• _WORK REQUIRED_
Starting with the line that has "Phone or email. Contact Bosch Customer" and finishing with the line that has "for catch-up payments from the United", set down each line below exactly. Pictures are not copied.

[[ MATERIAL FOR THIS TASK, beginning ]]

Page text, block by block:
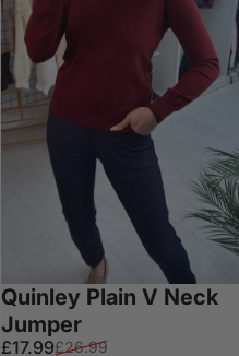
Quinley Plain V Neck
Jumper
Sale price
£17.99
Regular price
£26.99
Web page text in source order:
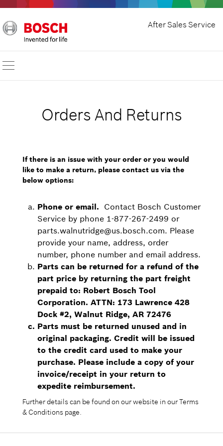
After Sales Service
Orders And Returns
If there is an issue with your order or you would
like to make a return, please contact us via the
below options:
Phone or email. Contact Bosch Customer
Service by phone 1-877-267-2499 or
parts.walnutridge@us.bosch.com. Please
provide your name, address, order
number, phone number and email address.
Parts can be returned for a refund of the
part price by returning the part freight
prepaid to: Robert Bosch Tool
Corporation. ATTN: 173 Lawrence 428
Dock #2, Walnut Ridge, AR 72476
Parts must be returned unused and in
original packaging. Credit will be issued
to the credit card used to make your
purchase. Please include a copy of your
invoice/receipt in your return to
expedite reimbursement.
Further details can be found on our website in our Terms
& Conditions page.
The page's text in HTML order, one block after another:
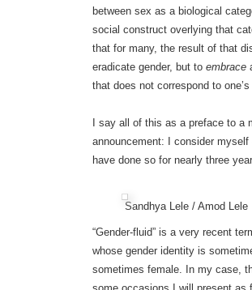
between sex as a biological
social construct overlying that
that for many, the result of that
eradicate gender, but to embrace
that does not correspond to
I say all of this as a preface to a
announcement: I consider myself
have done so for nearly three
Sandhya Lele / Amod Lele
“Gender-fluid” is a very recent
whose gender identity is
sometimes female. In my case,
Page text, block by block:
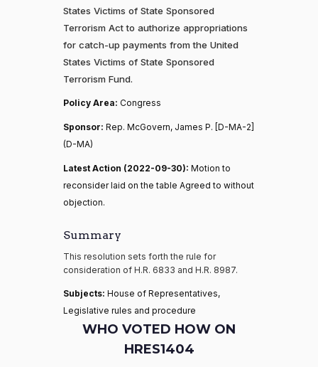
States Victims of State Sponsored
Terrorism Act to authorize appropriations
for catch-up payments from the United
States Victims of State Sponsored
Terrorism Fund.
Policy Area: Congress
Sponsor: Rep. McGovern, James P. [D-MA-2]
(D-MA)
Latest Action (2022-09-30): Motion to
reconsider laid on the table Agreed to without
objection.
Summary
This resolution sets forth the rule for
consideration of H.R. 6833 and H.R. 8987.
Subjects: House of Representatives,
Legislative rules and procedure
WHO VOTED HOW ON
HRES1404
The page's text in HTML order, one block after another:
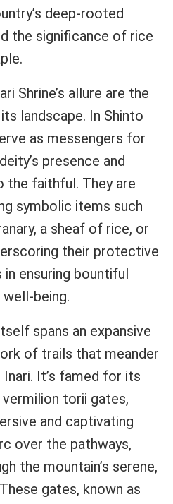
deep-rooted
the significance of rice
Shrine’s allure are the
landscape. In Shinto
as messengers for
presence and
the faithful. They are
symbolic items such
a sheaf of rice, or
their protective
ensuring bountiful
being.
spans an expansive
of trails that meander
It’s famed for its
torii gates,
and captivating
over the pathways,
the mountain’s serene,
gates, known as
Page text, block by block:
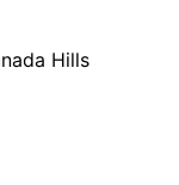
Hills
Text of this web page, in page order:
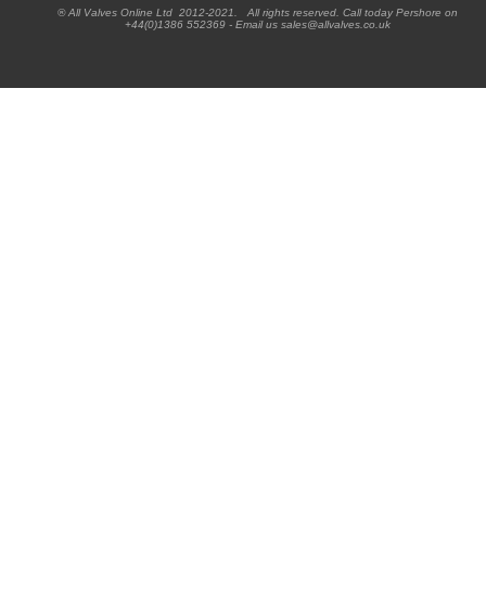
® All Valves Online Ltd 2012-2021. All rights reserved. Call today Pershore on
+44(0)1386 552369 - Email us sales@allvalves.co.uk
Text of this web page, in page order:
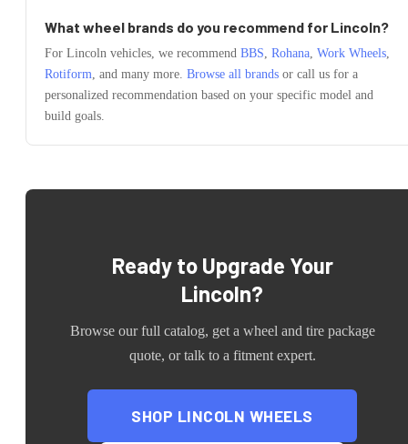
What wheel brands do you recommend for Lincoln?
For Lincoln vehicles, we recommend BBS Rohana Work Wheels
Rotiform , and many more. Browse all brands or call us for a
personalized recommendation based on your specific model and
build goals.
Ready to Upgrade Your
Lincoln?
Browse our full catalog, get a wheel and tire package
quote, or talk to a fitment expert.
SHOP LINCOLN WHEELS
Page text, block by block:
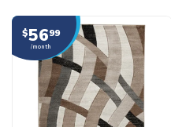
$5699
/month
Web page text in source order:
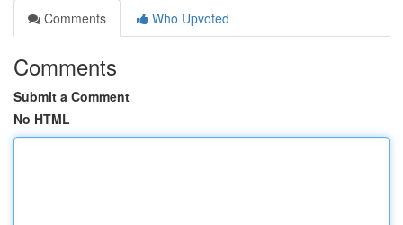
Comments
Who Upvoted
Comments
Submit a Comment
No HTML
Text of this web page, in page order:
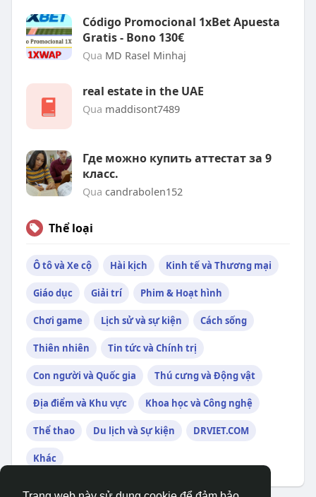
Código Promocional 1xBet Apuesta
Gratis - Bono 130€
Qua MD Rasel Minhaj
real estate in the UAE
Qua maddisont7489
Где можно купить аттестат за 9
класс.
Qua candrabolen152
Thể loại
Ô tô và Xe cộ Hài kịch Kinh tế và Thương mại
Giáo dục Giải trí Phim & Hoạt hình
Chơi game Lịch sử và sự kiện Cách sống
Thiên nhiên Tin tức và Chính trị
Con người và Quốc gia Thú cưng và Động vật
Địa điểm và Khu vực Khoa học và Công nghệ
Thể thao Du lịch và Sự kiện DRVIET.COM
Khác

[[ MATERIAL FOR THIS TASK, end ]]

• _TASK ANSWER_
Phone or email. Contact Bosch Customer
Service by phone 1-877-267-2499 or
parts.walnutridge@us.bosch.com. Please
provide your name, address, order
number, phone number and email address.
Parts can be returned for a refund of the
part price by returning the part freight
prepaid to: Robert Bosch Tool
Corporation. ATTN: 173 Lawrence 428
Dock #2, Walnut Ridge, AR 72476
Parts must be returned unused and in
original packaging. Credit will be issued
to the credit card used to make your
purchase. Please include a copy of your
invoice/receipt in your return to
expedite reimbursement.
Further details can be found on our website in our Terms
& Conditions page.
The page's text in HTML order, one block after another:
between sex as a biological
social construct overlying that
that for many, the result of that
eradicate gender, but to embrace
that does not correspond to
I say all of this as a preface to a
announcement: I consider myself
have done so for nearly three
Sandhya Lele / Amod Lele
“Gender-fluid” is a very recent
whose gender identity is
sometimes female. In my case,
Page text, block by block:
States Victims of State Sponsored
Terrorism Act to authorize appropriations
for catch-up payments from the United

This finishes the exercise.